Chairman's Statement

Overview

After consideration of the strategic positioning of the Company, the Board
announced on 22 May 2003, a controlled sale process, inviting offers for the
whole of the Company. That process is now closed as it did not result in an
appropriate offer. However, during the process it was clear that there was
interest from various parties in elements of the business. Ongoing discussions
have so far concluded in the announcement of the sale of three parts of the
business.

The SelectAccess business has been sold to HP for a total consideration of #8.3
million in cash and we expect this transaction to close in September. Baltimore
has also sold its managed services related operations to beTRUSTed for
approximately #1.1 million. This transaction has now closed. In addition,
Baltimore has sold its OmniRoot business to beTRUSTed for a total of #2.0
million and this transaction is expected to close within the next eight weeks.

Following the controlled sale process, we expect that the shape and structure of
the business and the company is likely to continue to change during the course
of the next months. We are committed to achieving the best possible outcome for
our shareholders.

The continued reduction of overheads and expenses has meant that, despite lower
revenues than hoped for, Baltimore can report that cash burn and losses have
been reduced in line with our expectations.
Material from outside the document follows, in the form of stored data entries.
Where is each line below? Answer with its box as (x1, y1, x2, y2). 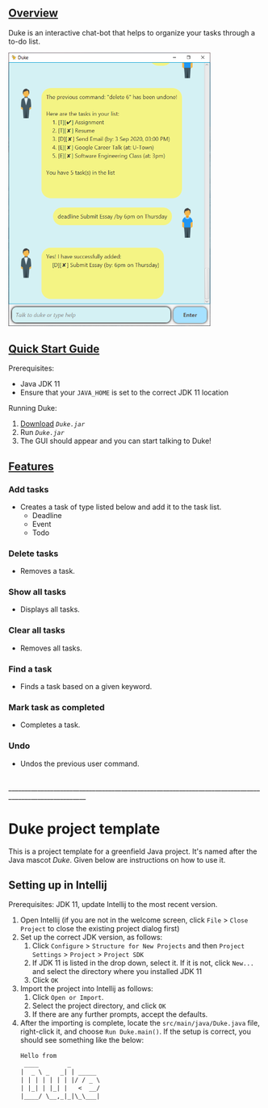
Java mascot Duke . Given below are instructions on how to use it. (8, 855, 226, 864)
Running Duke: (8, 403, 57, 413)
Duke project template (8, 819, 161, 838)
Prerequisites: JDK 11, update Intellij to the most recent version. (8, 900, 218, 909)
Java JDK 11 (19, 379, 61, 389)
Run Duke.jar (19, 428, 65, 437)
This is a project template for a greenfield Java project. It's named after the (8, 847, 258, 856)
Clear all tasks (8, 625, 66, 636)
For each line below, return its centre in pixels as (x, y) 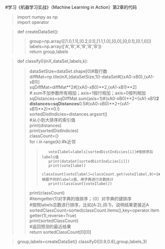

Cash balances reduced by #3.3
million resulting in cash at bank of #14.6 million, with further funds to come
from disposals announced after 30 June 2003. This will support our core PKI
business, which continues to win important and prestigious new contracts.

Financial Highlights

As in previous periods, the disposals made during 2002 make a true comparison of
the Group's performance difficult. To help make the comparison, the 2002 figures
are split to show the "discontinued" operations.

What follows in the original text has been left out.